Smerity · on Dec 9, 2014

For my favourite variation of this, see "Practical Linguistic Steganography using Contextual Synonym Substitution and a Novel Vertex Coding Method"[1].

Chang et al. use synonym substitution to encode hidden data into standard text, resulting in perfectly readable and sensible output afterwards. This is far less suspicious than someone keeping spam. Appendix B gives an example of how innocuous the output can be. The best part is that even when the attacker knows the system being used, it's still secure against an enemy (Kerckhoffs's principle).

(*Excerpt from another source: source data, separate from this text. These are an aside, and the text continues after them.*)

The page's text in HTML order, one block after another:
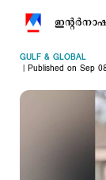
GULF & GLOBAL
Published on Sep
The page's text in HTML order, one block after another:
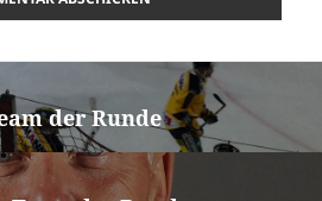
der Runde
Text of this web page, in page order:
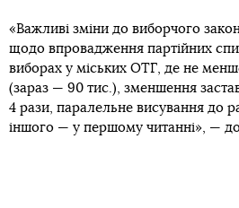
«Важливі зміни до виборчого
щодо впровадження партійних
виборах у міських ОТГ, де не
(зараз — 90 тис.), зменшення
4 рази, паралельне висування до
іншого — у першому читанні», —
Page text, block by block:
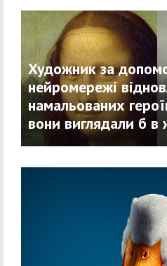
Художник за
нейромережі
намальованих
вони виглядали б в
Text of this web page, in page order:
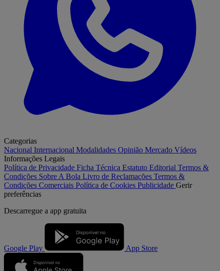
Categorias
Nacional Internacional Modalidades Opinião Mercado Vídeos
Informações Legais
Política de Privacidade Ficha Técnica Estatuto Editorial Termos &
Condições Sobre A Bola Livro de Reclamações Termos &
Condições Comerciais Política de Cookies Publicidade Gerir
preferências
Descarregue a app gratuita
Google Play App Store
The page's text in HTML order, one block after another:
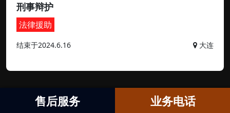
刑事辩护
法律援助
结束于2024.6.16 大连
售后服务 业务电话
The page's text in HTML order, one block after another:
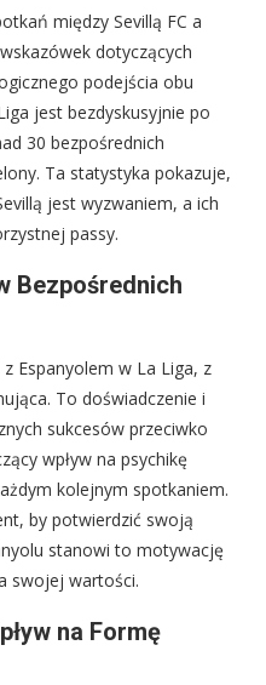
między Sevillą FC a
dotyczących
podejścia obu
jest bezdyskusyjnie po
30 bezpośrednich
Ta statystyka pokazuje,
jest wyzwaniem, a ich
passy.
Bezpośrednich
Espanyolem w La Liga, z
To doświadczenie i
sukcesów przeciwko
wpływ na psychikę
kolejnym spotkaniem.
by potwierdzić swoją
stanowi to motywację
swojej wartości.
na Formę
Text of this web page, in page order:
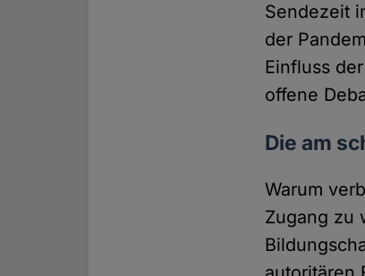
Sendezeit
der
Einfluss
offene
Die am
Warum
Zugang zu
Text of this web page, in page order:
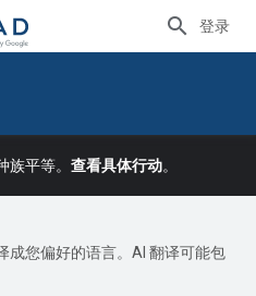
登录
平等。 查看具体行动。
成您偏好的语言。AI 翻译可能包
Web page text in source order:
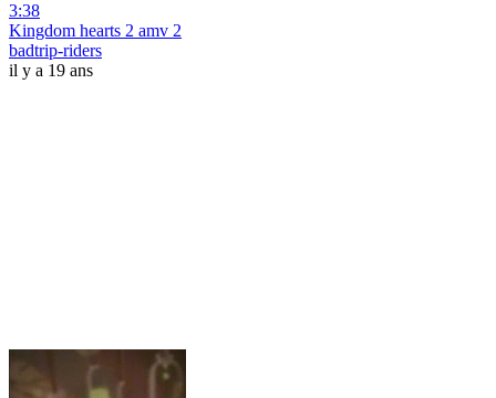
3:38
Kingdom hearts 2 amv 2
badtrip-riders
il y a 19 ans
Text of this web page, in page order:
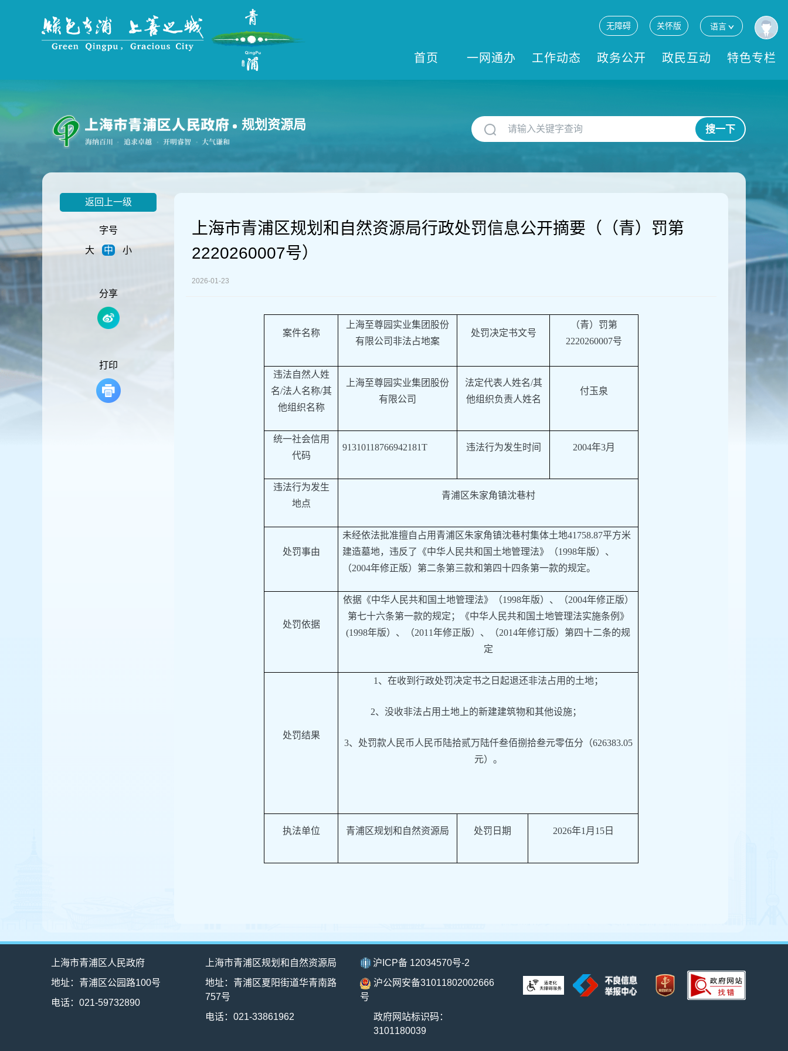
到
主
要
内
无障碍 关怀版 语言
首页 一网通办 工作动态 政务公开 政民互动 特色专栏
规划资源局 搜一下
返回上一级
字号
大
中 小
分享
打印
上海市青浦区规划和自然资源局行政处罚信息公开摘要（（青）罚第
2220260007号）
2026-01-23
案件名称
上海至尊园实业集团股份
有限公司 非法占地案
处罚决定书文号
（青） 罚第
2220260007号
违法自然人姓
名/法人名称/其
他组织名称
上海至尊园实业集团股份
有限公司
法定代表人姓名/其
他组织负责人姓名
付玉泉
统一社会信用
代码
91310118766942181T 违法行为发生时间 2004年3月
违法行为发生
地点
青浦区朱家角镇沈巷村
处罚事由
未经依法批准擅自占用青浦区朱家角镇沈巷村集体土地41758.87平方米
建造墓地，违反了《中华人民共和国土地管理法》（1998年版）、
（2004年修正版）第二条第三款和第四十四条第一款的规定。
处罚依据
依据《中华人民共和国土地管理法》（1998年版）、（2004年修正版）
第七十六条第一款的规定；《中华人民共和国土地管理法实施条例》
(1998年版）、（2011年修正版）、（2014年修订版）第四十二条的规
定
处罚结果
1、在收到行政处罚决定书之日起退还非法占用的土地；
2、没收非法占用土地上的新建建筑物和其他设施；
3、处罚款人民币人民币陆拾贰万陆仟叁佰捌拾叁元零伍分 （626383.05
元）。
执法单位 青浦区规划和自然资源局 处罚日期 2026年1月15日
上海市青浦区人民政府
地址：青浦区公园路100号
电话：021-59732890
上海市青浦区规划和自然资源局
地址：青浦区夏阳街道华青南路
757号
电话：021-33861962
沪ICP备 12034570号-2
沪公网安备31011802002666
号
政府网站标识码：
3101180039
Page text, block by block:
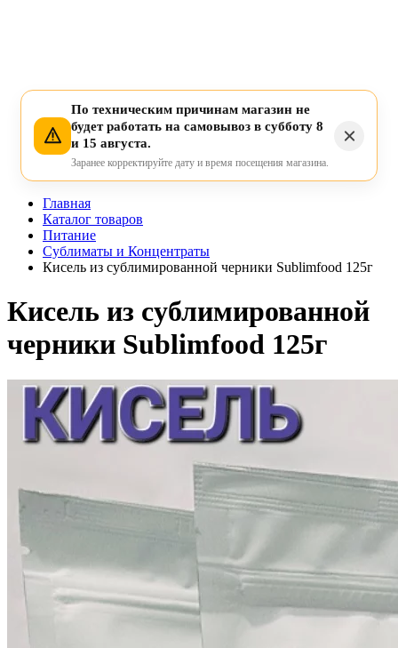
По техническим причинам магазин не
будет работать на самовывоз в субботу 8
и 15 августа.
Заранее корректируйте дату и время посещения магазина.
Главная
Каталог товаров
Питание
Сублиматы и Концентраты
Кисель из сублимированной черники Sublimfood 125г
Кисель из сублимированной
черники Sublimfood 125г
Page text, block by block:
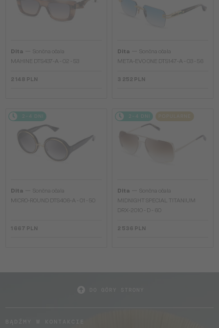
Dita
Sončna očala
MAHINE DTS437-A - 02 - 53
2 148 PLN
Dita
Sončna očala
META-EVO ONE DTS147-A - 03 - 56
3 252 PLN
2-4 DNI
Dita
Sončna očala
MICRO-ROUND DTS406-A - 01 - 50
1 667 PLN
2-4 DNI
Dita
Sončna očala
MIDNIGHT SPECIAL TITANIUM
DRX-2010 - D - 60
2 536 PLN
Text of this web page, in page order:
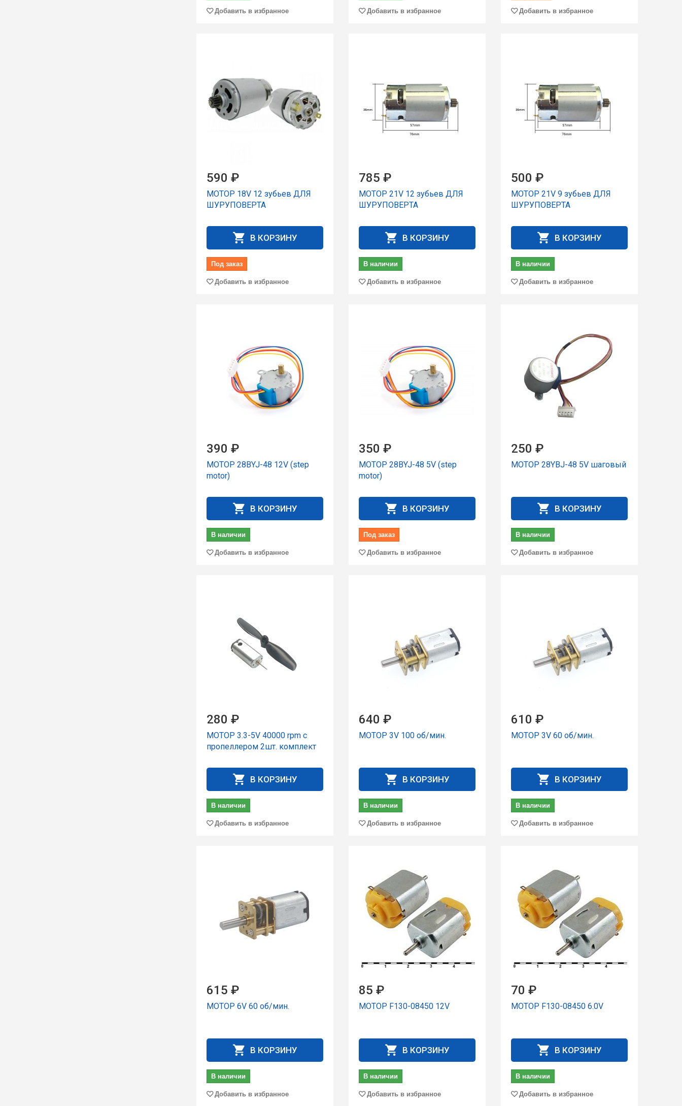
Добавить в избранное
Добавить в избранное
Добавить в избранное
590 ₽
МОТОР 18V 12 зубьев ДЛЯ
ШУРУПОВЕРТА
В КОРЗИНУ
Под заказ
Добавить в избранное
785 ₽
МОТОР 21V 12 зубьев ДЛЯ
ШУРУПОВЕРТА
В КОРЗИНУ
В наличии
Добавить в избранное
500 ₽
МОТОР 21V 9 зубьев ДЛЯ
ШУРУПОВЕРТА
В КОРЗИНУ
В наличии
Добавить в избранное
390 ₽
МОТОР 28BYJ-48 12V (step
motor)
В КОРЗИНУ
В наличии
Добавить в избранное
350 ₽
МОТОР 28BYJ-48 5V (step
motor)
В КОРЗИНУ
Под заказ
Добавить в избранное
250 ₽
МОТОР 28YBJ-48 5V шаговый
В КОРЗИНУ
В наличии
Добавить в избранное
280 ₽
МОТОР 3.3-5V 40000 rpm с
пропеллером 2шт. комплект
В КОРЗИНУ
В наличии
Добавить в избранное
640 ₽
МОТОР 3V 100 об/мин.
В КОРЗИНУ
В наличии
Добавить в избранное
610 ₽
МОТОР 3V 60 об/мин.
В КОРЗИНУ
В наличии
Добавить в избранное
615 ₽
МОТОР 6V 60 об/мин.
В КОРЗИНУ
В наличии
Добавить в избранное
85 ₽
МОТОР F130-08450 12V
В КОРЗИНУ
В наличии
Добавить в избранное
70 ₽
МОТОР F130-08450 6.0V
В КОРЗИНУ
В наличии
Добавить в избранное
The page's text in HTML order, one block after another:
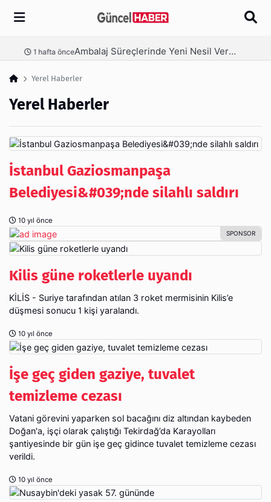
Arama
Ambalaj Süreçlerinde Yeni Nesil Verimliliği Olimpack ile Yakalayın 3 hafta önce
Yerel Haberler
Yerel Haberler
İstanbul Gaziosmanpaşa
Belediyesi&#039;nde silahlı saldırı
10 yıl önce
Kilis güne roketlerle uyandı
KİLİS - Suriye tarafından atılan 3 roket mermisinin Kilis’e
düşmesi sonucu 1 kişi yaralandı.
10 yıl önce
İşe geç giden gaziye, tuvalet
temizleme cezası
Vatani görevini yaparken sol bacağını diz altından kaybeden
Doğan'a, işçi olarak çalıştığı Tekirdağ’da Karayolları
şantiyesinde bir gün işe geç gidince tuvalet temizleme cezası
verildi.
10 yıl önce
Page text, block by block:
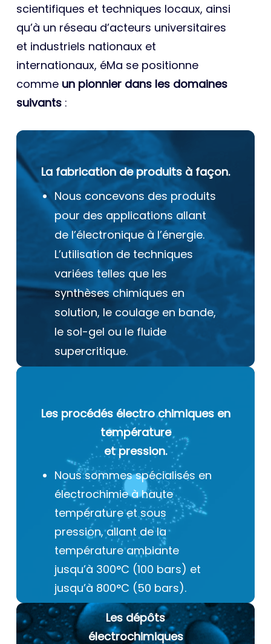
scientifiques et techniques locaux, ainsi
qu’à un réseau d’acteurs universitaires
et industriels nationaux et
internationaux, éMa se positionne
comme un pionnier dans les domaines
suivants :
La fabrication de produits à façon.
Nous concevons des produits
pour des applications allant
de l’électronique à l’énergie.
L’utilisation de techniques
variées telles que les
synthèses chimiques en
solution, le coulage en bande,
le sol-gel ou le fluide
supercritique.
Les procédés électro chimiques en
température
et pression.
Nous sommes spécialisés en
électrochimie à haute
température et sous
pression, allant de la
température ambiante
jusqu’à 300°C (100 bars) et
jusqu’à 800°C (50 bars).
Les dépôts
électrochimiques
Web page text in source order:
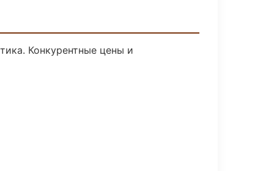
Конкурентные цены и
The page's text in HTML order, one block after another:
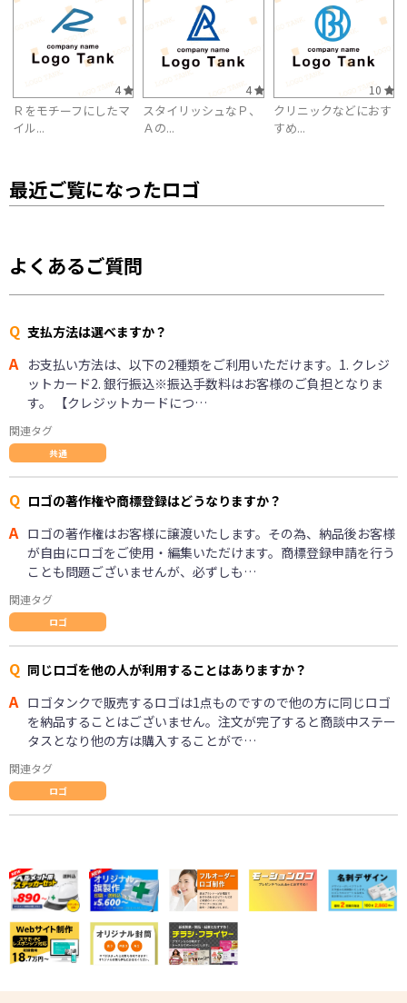
4
Ｒをモチーフにしたマ
イル...
4
スタイリッシュなＰ、
Ａの...
10
クリニックなどにおす
すめ...
最近ご覧になったロゴ
よくあるご質問
Q 支払方法は選べますか？
A お支払い方法は、以下の2種類をご利用いただけます。1. クレジ
ットカード2. 銀行振込※振込手数料はお客様のご負担となりま
す。 【クレジットカードにつ…
関連タグ
共通
Q ロゴの著作権や商標登録はどうなりますか？
A ロゴの著作権はお客様に譲渡いたします。その為、納品後お客様
が自由にロゴをご使用・編集いただけます。商標登録申請を行う
ことも問題ございませんが、必ずしも…
関連タグ
ロゴ
Q 同じロゴを他の人が利用することはありますか？
A ロゴタンクで販売するロゴは1点ものですので他の方に同じロゴ
を納品することはございません。注文が完了すると商談中ステー
タスとなり他の方は購入することがで…
関連タグ
ロゴ
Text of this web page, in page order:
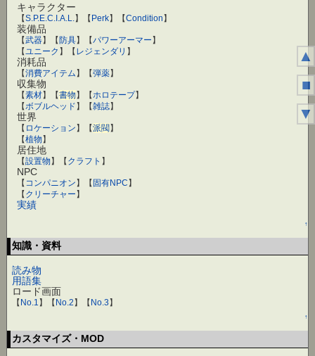
キャラクター
【S.P.E.C.I.A.L.】【Perk】【Condition】
装備品
【武器】【防具】【パワーアーマー】
【ユニーク 】【レジェンダリ 】
消耗品
【消費アイテム】【弾薬】
収集物
【素材】【書物】【ホロテープ】
【ボブルヘッド】【雑誌】
世界
【 ロケーション】【派閥】
【植物】
居住地
【設置物】【クラフト 】
NPC
【コンパニオン】【固有NPC】
【クリーチャー】
実績
↑
知識・資料
読み物
用語集
ロード画面
【 No.1 】【 No.2 】【 No.3 】
↑
カスタマイズ・MOD
▲
■
▼
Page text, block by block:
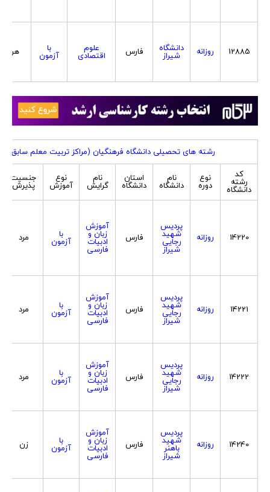
12885 روزانه دانشگاه
شیراز فارس علوم
اقتصادی
با
آزمون هردو
رشته های تحصیلی دانشگاه فرهنگیان (مراکز تربیت معلم سابق)
کد
رشته
دانشگاه
نوع
دوره
نام
دانشگاه
استان
دانشگاه
نام
گرایش
نوع
آموزش
جنسیت
پذیرش
14220 روزانه
پردیس
شهید
رجایی
شیراز
فارس
آموزش
زبان و
ادبیات
فارسی
با
آزمون مرد
14221 روزانه
پردیس
شهید
رجایی
شیراز
فارس
آموزش
زبان و
ادبیات
فارسی
با
آزمون مرد
14222 روزانه
پردیس
شهید
رجایی
شیراز
فارس
آموزش
زبان و
ادبیات
فارسی
با
آزمون مرد
14240 روزانه
پردیس
شهید
باهنر
شیراز
فارس
آموزش
زبان و
ادبیات
فارسی
با
آزمون زن
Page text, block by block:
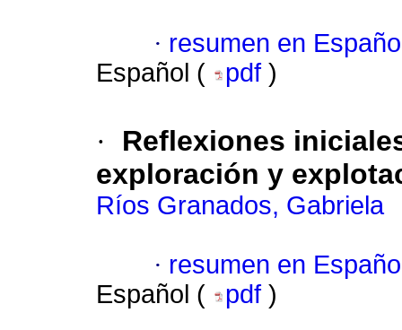
· resumen en
Español (
pdf )
·
Reflexiones
exploración y
Ríos Granados, Gabriela
· resumen en
Español (
pdf )
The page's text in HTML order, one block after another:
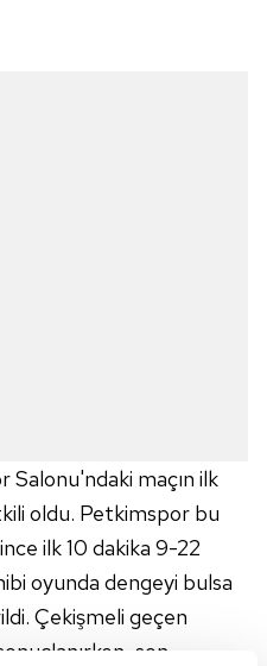
Salonu'ndaki maçın ilk
oldu. Petkimspor bu
ilk 10 dakika 9-22
oyunda dengeyi bulsa
Çekişmeli geçen
son
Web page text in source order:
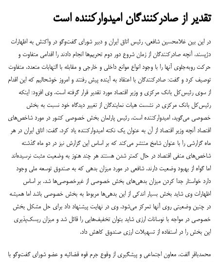
تقدیر از صادرکنندگان امیدوارکننده است
در این بین غلامحسین شافعی، رئیس اتاق ایران و دبیر شورای گفت‌وگو در واکنش به اظهارات
دژپسند، آنچه صادرکنندگان از زمان شروع دور دوم تحریم‌ها انجام دادند را اقدامی متفاوت و
حرکت روبه‌جلوی آنها را با وجود انواع موانع داخلی و خارجی و مقابله با التهابات متعدد، متفاوت
توصیف کرد و گفت: صادرکنندگان با اعتقاد به آینده پیش رفتند و امروز خوشحالیم که این اقدام
از سوی رئیس‌کل بانک مرکزی و وزیر اقتصاد مورد تقدیر قرار گرفته است. وی افزود: اینکه
رئیس‌کل بانک مرکزی در نشست هیات نمایندگان از تغییر دیدگاه خود نسبت به بخش
خصوصی می‌گوید، امیدوارکننده است.رئیس پارلمان بخش خصوصی کشور در مورد شاخص‌های
اقتصاد آنچه وزیر اقتصاد از آن به عنوان یک نکته امیدوارکننده یاد کرد، گفت: اتاق ایران در هر
ماه گزارشی را با عنوان شامخ منتشر می‌کند که بر اساس این گزارش نیز در دو ماه گذشته
شاخص‌های منفی اقتصاد در حال کمتر شدن هستند هر چند هنوز به وضعیت مثبت نرسیده‌اند
اما گواه از بهبود وضعیت دارند.شافعی در مورد میزان بدهی که به صندوق توسعه ملی وجود
دارد خواستار جدا کردن میزان بدهی‌های بخش خصوصی از غیرخصوصی‌ها شد. بر اساس
اظهارات وی شاید بخش بسیار اندکی از این بدهی‌ها مربوط به بخش خصوصی باشد اما همیشه
در چنین وضعیتی روی آنها تمرکز می‌شود. وی در نهایت پیشنهاد داد برای حل مشکل بخش
خصوصی در مواجه با نوسانات ارزی شاید بتوان تخفیف‌هایی را قائل شد و میزان ریسک‌پذیری
این بخش را در استفاده از تسهیلات ارزی صندوق کاهش داد.
محمدباقر الفت، معاون اجتماعی و پیشگیری از وقوع جرم قوه قضائیه و عضو شورای گفت‌وگو با
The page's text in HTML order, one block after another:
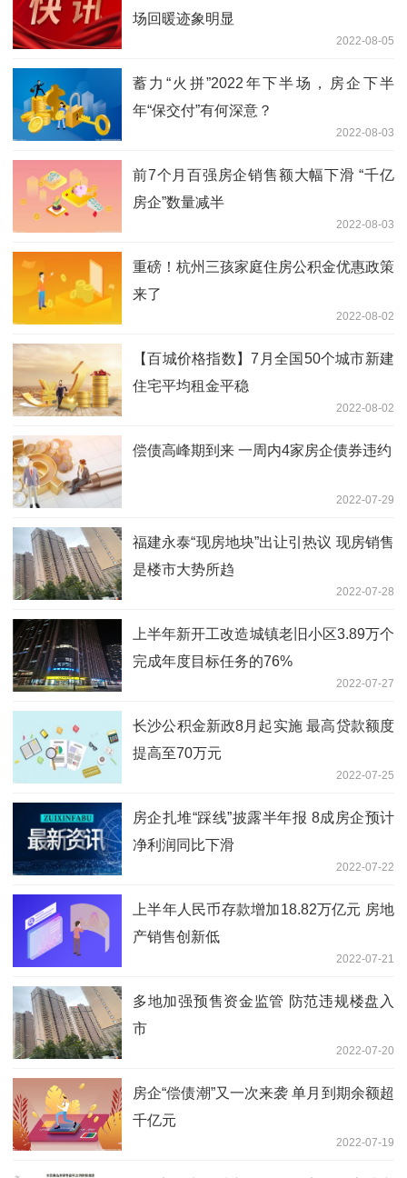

[1]: http://www.mitpressjournals.org/doi/pdf/10.1162/COLI_a_00176

sytelus · on Dec 9, 2014

The approach in this paper looks much cooler. A major thing missing in OP's website is that there is no way to add cover text (equivalent to "key" for encryption). However I like the fact that message comes out as spam so it (hopefully) stays out of inbox of receiving person and one would need to know what to look for in spam folder. This is very cool because I'd never thought of utility of making a message purposely look like spam.

praptak · on Dec 9, 2014

A similar idea applies to executable code. Hydan is a tool that hides messages in x86 executables by using code polymorphism: takes an executable and produces one that has unchanged size, behaves exactly the same way but additionally carries a hidden message.

nullc · on Dec 9, 2014

This would be much more powerful with wet paper codes, I suspect. A problem with it is that the changes are all forced, so it likely has a huge impact on the statistics of the text.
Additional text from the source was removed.